The summary of the model indicates that the slope of the relationship between year and logN is 0.2359637. Therefore, the per capita growth rate (\(R\)) is 0.236 and the population multiplication rate (\(\lambda\)) is 1.236.

This suggests that the number of breeding pairs is indeed growing exponentially over the time period studied, with a specific rate of increase. Understanding this rate is crucial for conservation efforts, because it provides insights into the population’s resilience, its demands on the ecosystem, and how it might respond to future changes in environmental conditions or conservation policies.

26.3 Continuous time model

In contrast to the discrete time model, the continuous time model allows us to understand population growth without the constraint of clear time intervals. This is particularly useful for studying populations that don’t have breeding seasons or for those that experience continuous births and deaths (e.g. bacteria, humans).

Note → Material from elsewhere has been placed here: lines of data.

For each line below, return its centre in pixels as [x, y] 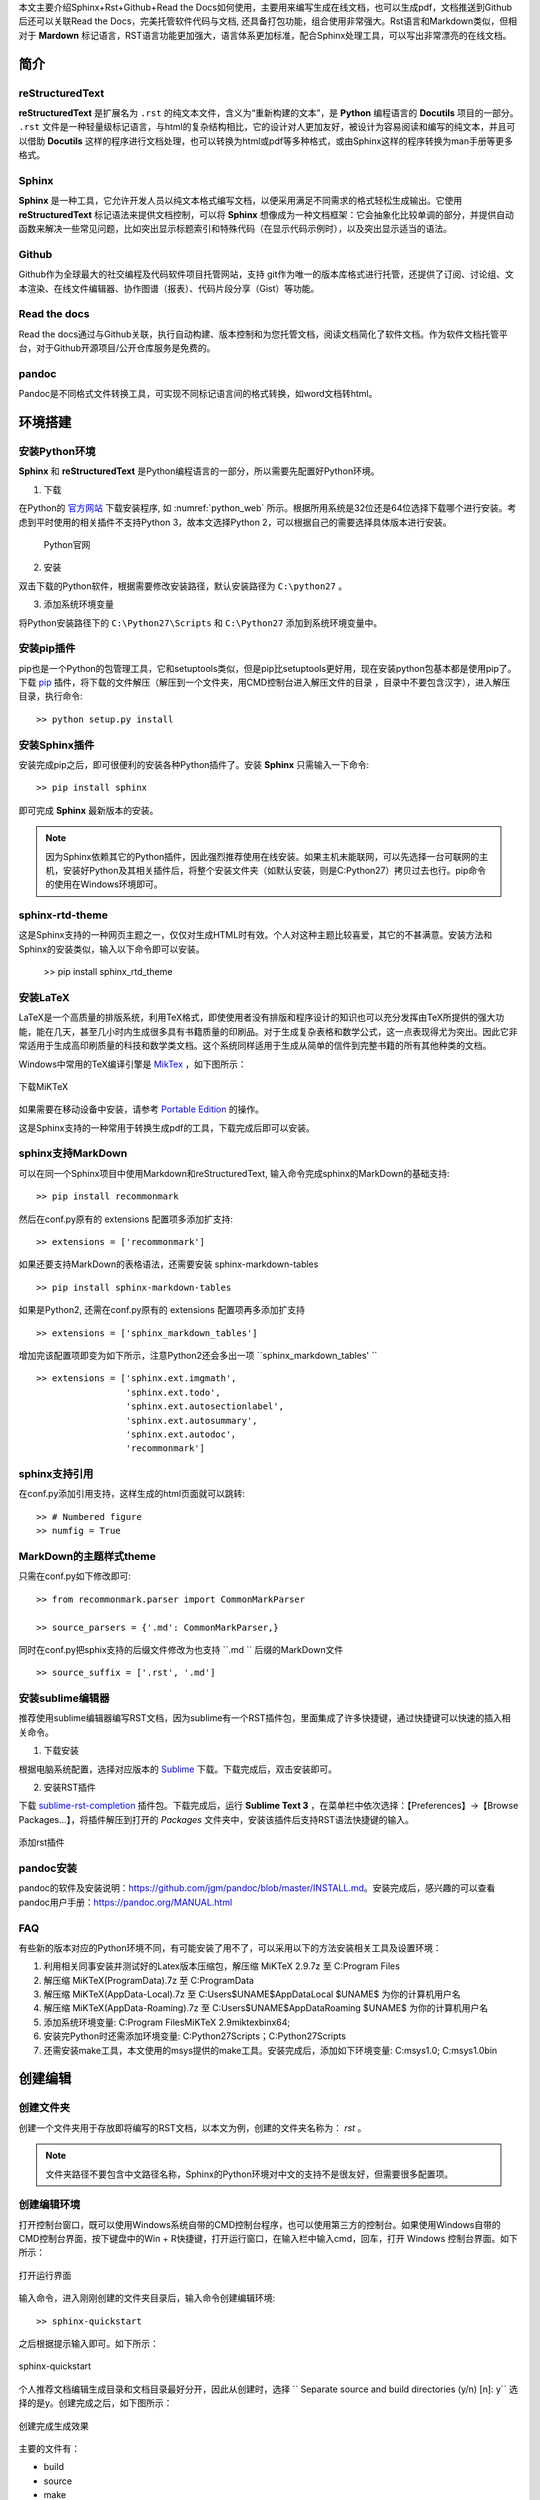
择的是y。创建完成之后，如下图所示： [95, 2403]
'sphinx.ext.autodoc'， [182, 1434]
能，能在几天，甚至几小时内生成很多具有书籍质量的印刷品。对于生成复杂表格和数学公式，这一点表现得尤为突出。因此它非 [268, 1031]
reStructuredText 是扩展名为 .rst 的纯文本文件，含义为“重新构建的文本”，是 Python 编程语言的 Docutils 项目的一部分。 [268, 112]
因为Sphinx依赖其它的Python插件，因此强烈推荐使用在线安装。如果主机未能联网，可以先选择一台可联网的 [262, 856]
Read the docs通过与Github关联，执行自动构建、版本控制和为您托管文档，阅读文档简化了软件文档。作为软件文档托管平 [263, 334]
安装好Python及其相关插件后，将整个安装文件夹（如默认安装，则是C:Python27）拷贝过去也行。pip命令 [274, 870]
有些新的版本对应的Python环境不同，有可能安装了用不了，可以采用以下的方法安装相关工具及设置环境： [230, 1947]

The starting point for the continuous time model is the intrinsic rate of increase, \(r\). This is defined as: \(r = ln(\lambda)\) which is the same as saying \(r = ln(N_{t+1}/N_t)\)

We say that \(r = ln(\lambda)\) “r is the natural log of lambda”.

Here, \(\lambda\) is the population multiplication rate, as discussed in the discrete time model section. The natural logarithm of \(\lambda\) gives us \(r\), which can be interpreted as the rate of population growth per unit time when resources are unlimited.

To back-transform from a natural log, we use the exponential. Therefore, \(\lambda = e^r\): “lambda is the exponential of r”.

This allows us to relate \(\lambda\) and \(r\) directly. From the discrete model (above), we know that \(\lambda = 1 + R\), so:

\(1+R = e^r\)

\(R = e^r - 1\)

26.3.1 Zero population growth

When the population is steady with zero growth, \(r = 0\) and \(\lambda = 1\). It’s important to note that the relationship \(\lambda = r + 1\) only holds true when the population is not growing or shrinking. This is a special case and should not be generalised. Do not make the common mistake to think that \(\lambda\) is simply \(r + 1\)!